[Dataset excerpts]
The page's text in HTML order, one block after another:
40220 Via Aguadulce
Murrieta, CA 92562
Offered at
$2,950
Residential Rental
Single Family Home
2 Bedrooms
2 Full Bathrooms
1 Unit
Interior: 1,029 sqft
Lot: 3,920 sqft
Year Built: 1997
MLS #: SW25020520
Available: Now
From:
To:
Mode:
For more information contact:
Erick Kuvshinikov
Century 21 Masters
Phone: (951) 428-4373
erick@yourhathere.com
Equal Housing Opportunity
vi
--
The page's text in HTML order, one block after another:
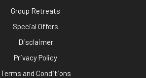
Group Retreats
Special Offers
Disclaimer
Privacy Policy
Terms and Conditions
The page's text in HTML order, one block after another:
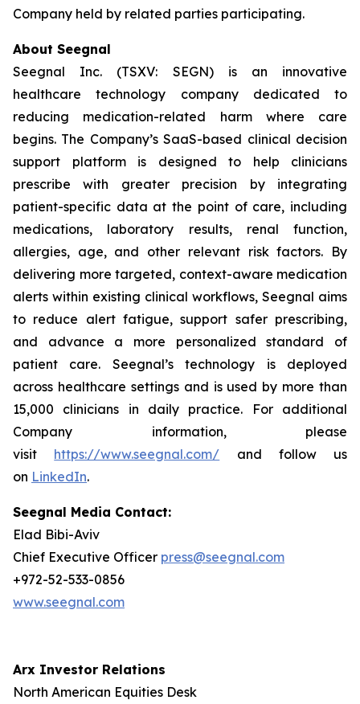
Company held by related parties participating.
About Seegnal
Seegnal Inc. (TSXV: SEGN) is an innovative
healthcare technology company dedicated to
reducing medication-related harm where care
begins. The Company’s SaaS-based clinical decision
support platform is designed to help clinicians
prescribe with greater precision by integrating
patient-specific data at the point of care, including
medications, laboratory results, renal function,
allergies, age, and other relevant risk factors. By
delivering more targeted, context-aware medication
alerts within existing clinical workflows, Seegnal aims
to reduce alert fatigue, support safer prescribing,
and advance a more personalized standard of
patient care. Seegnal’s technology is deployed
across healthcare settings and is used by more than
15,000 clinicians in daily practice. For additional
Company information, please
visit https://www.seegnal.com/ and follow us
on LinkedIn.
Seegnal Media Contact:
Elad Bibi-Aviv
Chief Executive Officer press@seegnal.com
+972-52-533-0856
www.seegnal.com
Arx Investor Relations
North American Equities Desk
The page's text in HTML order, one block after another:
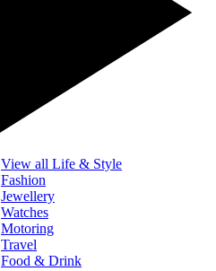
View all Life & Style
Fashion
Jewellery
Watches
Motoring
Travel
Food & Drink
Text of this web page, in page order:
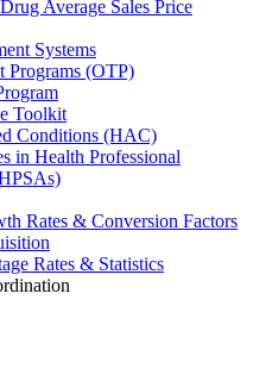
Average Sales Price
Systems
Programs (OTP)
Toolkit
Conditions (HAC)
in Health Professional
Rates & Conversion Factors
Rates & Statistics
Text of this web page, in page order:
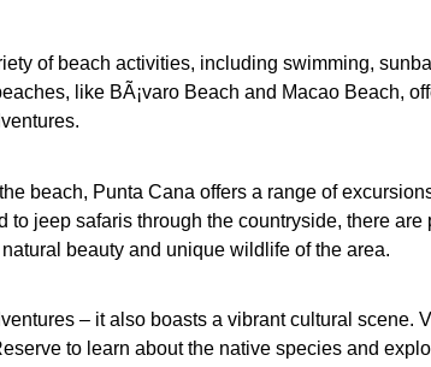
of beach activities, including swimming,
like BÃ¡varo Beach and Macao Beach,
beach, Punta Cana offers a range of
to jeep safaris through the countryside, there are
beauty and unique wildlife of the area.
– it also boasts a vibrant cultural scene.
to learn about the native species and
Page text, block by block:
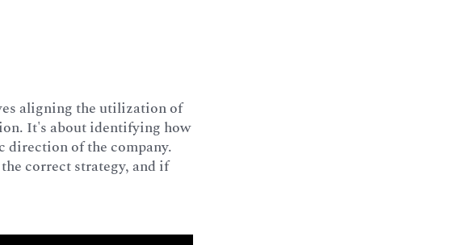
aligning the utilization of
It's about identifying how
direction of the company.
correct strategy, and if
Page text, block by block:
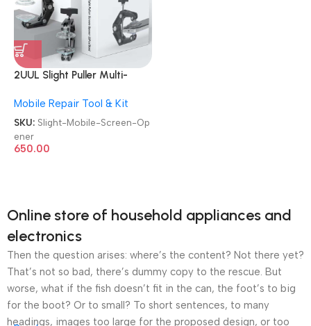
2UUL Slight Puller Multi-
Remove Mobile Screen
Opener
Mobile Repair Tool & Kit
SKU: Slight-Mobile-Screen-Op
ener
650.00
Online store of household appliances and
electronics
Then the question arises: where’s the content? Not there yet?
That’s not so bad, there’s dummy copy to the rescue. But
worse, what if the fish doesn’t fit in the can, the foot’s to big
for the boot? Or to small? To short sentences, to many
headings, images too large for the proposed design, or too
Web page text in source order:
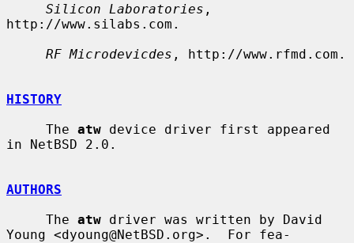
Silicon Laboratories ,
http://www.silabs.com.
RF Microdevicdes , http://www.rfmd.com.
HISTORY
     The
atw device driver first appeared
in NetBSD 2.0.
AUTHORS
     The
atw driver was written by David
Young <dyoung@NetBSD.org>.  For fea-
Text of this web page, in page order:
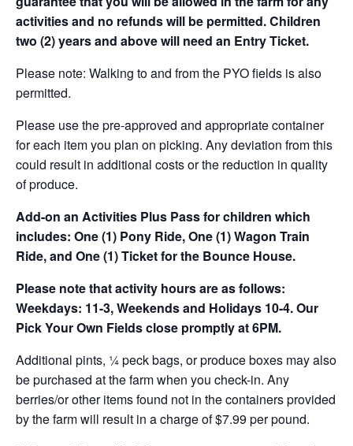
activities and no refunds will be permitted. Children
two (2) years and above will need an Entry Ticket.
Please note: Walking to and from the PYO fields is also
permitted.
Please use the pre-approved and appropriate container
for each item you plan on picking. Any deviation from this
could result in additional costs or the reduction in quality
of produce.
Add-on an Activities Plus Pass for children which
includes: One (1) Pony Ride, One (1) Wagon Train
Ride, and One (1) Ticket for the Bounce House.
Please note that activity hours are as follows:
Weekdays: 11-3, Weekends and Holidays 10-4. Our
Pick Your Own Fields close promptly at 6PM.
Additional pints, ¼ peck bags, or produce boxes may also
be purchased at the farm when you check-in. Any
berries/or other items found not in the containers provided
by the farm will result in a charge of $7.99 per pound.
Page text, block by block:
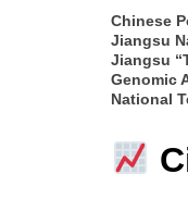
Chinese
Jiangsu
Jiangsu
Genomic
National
--
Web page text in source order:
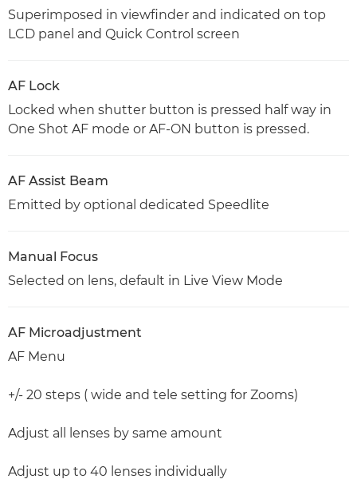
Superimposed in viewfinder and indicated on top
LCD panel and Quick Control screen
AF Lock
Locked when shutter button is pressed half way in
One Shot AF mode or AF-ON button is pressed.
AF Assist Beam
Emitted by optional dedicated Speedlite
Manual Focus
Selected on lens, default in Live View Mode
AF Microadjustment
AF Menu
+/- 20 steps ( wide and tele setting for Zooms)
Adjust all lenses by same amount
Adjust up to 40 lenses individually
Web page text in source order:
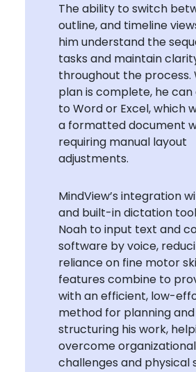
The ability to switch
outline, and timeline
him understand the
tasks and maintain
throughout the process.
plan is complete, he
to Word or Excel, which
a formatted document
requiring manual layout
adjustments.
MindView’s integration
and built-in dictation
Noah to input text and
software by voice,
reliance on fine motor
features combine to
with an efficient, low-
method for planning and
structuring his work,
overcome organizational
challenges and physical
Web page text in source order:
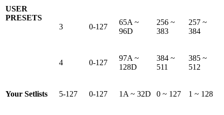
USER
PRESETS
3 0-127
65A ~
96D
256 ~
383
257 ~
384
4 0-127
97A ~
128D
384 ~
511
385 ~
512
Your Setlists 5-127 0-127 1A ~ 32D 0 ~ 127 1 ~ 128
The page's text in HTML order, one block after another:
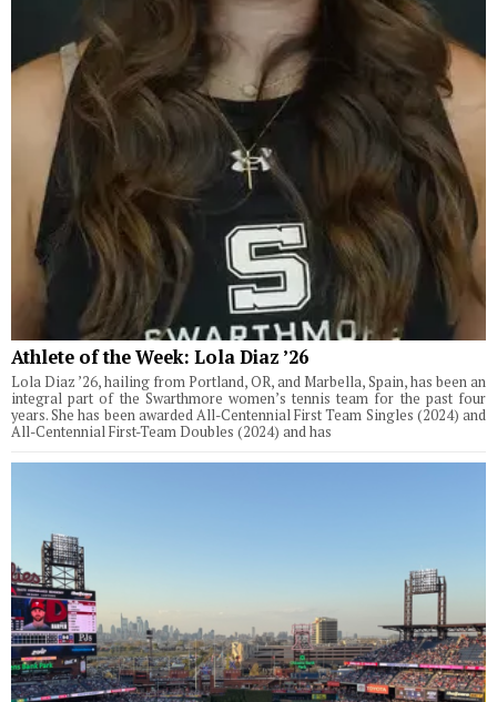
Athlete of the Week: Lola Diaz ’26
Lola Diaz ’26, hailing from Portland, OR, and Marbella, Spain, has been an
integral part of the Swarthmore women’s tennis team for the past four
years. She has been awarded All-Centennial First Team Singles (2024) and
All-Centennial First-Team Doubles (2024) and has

> **Task brief**: Which lines in the data above hold the word "note"? Return each of them.

> **Answer to this exercise**:
Please note: Walking to and from the PYO fields is also
Please note that activity hours are as follows:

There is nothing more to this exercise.